Trump operates as if these strikes will increase his leverage to deliver his similarly chimerical Really Good Deal. That is what successive presidents (to include Trump himself) thought would be the result of troop surges and airstrikes in Afghanistan. It is what Lyndon Johnson thought would be the result of Rolling Thunder, the terror bombing of the Vietnamese north. Reality intruded. But only after a very long time and an ocean of blood did the Americans acknowledge it.
There is one way and one way out of this war only: to negotiate terms. It is not going to be a negotiation that follows American terms, because Trump launched a war of aggression and lost. Everything Trump has done in these last two months has been an attempt to obscure the magnitude of his disaster. It has been nothing more than a slower climb back up the escalatory ladder. Only this time, 20,000 Iranians have no drinking water.

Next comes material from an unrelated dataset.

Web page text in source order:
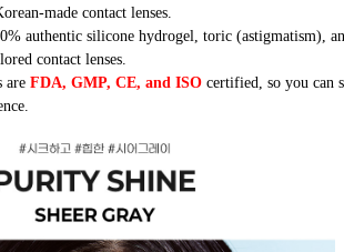
made contact lenses.
authentic silicone hydrogel, toric (astigmatism),
contact lenses.
are FDA, GMP, CE, and ISOcertified, so you can

HEGSETH VISITS GUANTANAMO today, according to the Pentagon, "to engage with troops." He'll also be at CENTCOM HQ in Tampa for the same stated reason. With Cuba in the crosshairs and Trump sounding like additional targets in Iran will soon come under attack, this is likely going to be an important visit from the secretary of defense.
THE INSTITUTE FOR POLICY STUDIES recently issued a report that treats the costs of basing the U.S. military in Hawaii not as an externalities but central to the extractive and harmful nature of the enterprise. It punctures the claim that military basing is an economic engine for the surrounding area:
Dollar for dollar, military spending creates approximately 5.3 jobs per $1 million invested, compared to 12.3 jobs from the same investment in health care, education, housing, food production, or energy efficiency. Because most service members are legal residents of other states who rotate off the islands every two to three years, a significant share of military payroll represents economic leakage. …
Decades of military use of PFAS (“forever chemicals”) have contaminated soil, groundwater, nearshore waters, fish and human blood far beyond installation boundaries. Remediation at just three installations is conservatively estimated at $493 million — yet cannot fully eliminate PFAS from Hawai’i’s environment. Indirect costs, including elevated cancer rates, drinking water filtration, and lost food production, could reach into the billions. The military has not committed to any meaningful remediation.
These environmental harms fall hardest on Native Hawaiians, Pacific Islanders, and low-income residents — communities near military bases that are more likely to report poor health and less access to resources. Military demand for off-base housing also inflates housing costs: in 2024, military personnel occupied 10.3 percent of O’ahu’s rental units, driving up average rents by an estimated 7.1 percent and costing non-military households an additional $234.8 million — about $1,848 per household.